WORK ITEM: Beginning with the line where "COMPETITIONS" appears, please restate each line of the records below word for word until the last one, inclusive, and nothing else.

[[ RAW DATA, beginning ]]

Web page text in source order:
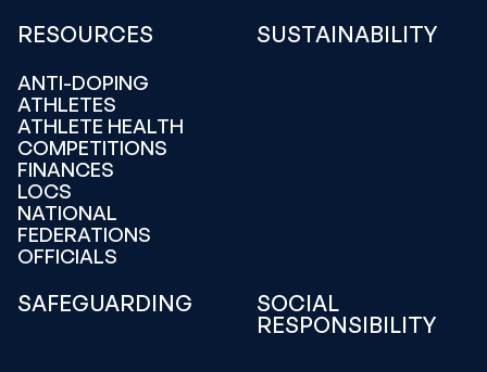
RESOURCES
ANTI-DOPING
ATHLETES
ATHLETE HEALTH
COMPETITIONS
FINANCES
LOCS
NATIONAL
FEDERATIONS
OFFICIALS
SUSTAINABILITY
SAFEGUARDING
SOCIAL
RESPONSIBILITY

[[ RAW DATA, end ]]

YOUR SOLUTION:
COMPETITIONS
FINANCES
LOCS
NATIONAL
FEDERATIONS
OFFICIALS
SUSTAINABILITY
SAFEGUARDING
SOCIAL
RESPONSIBILITY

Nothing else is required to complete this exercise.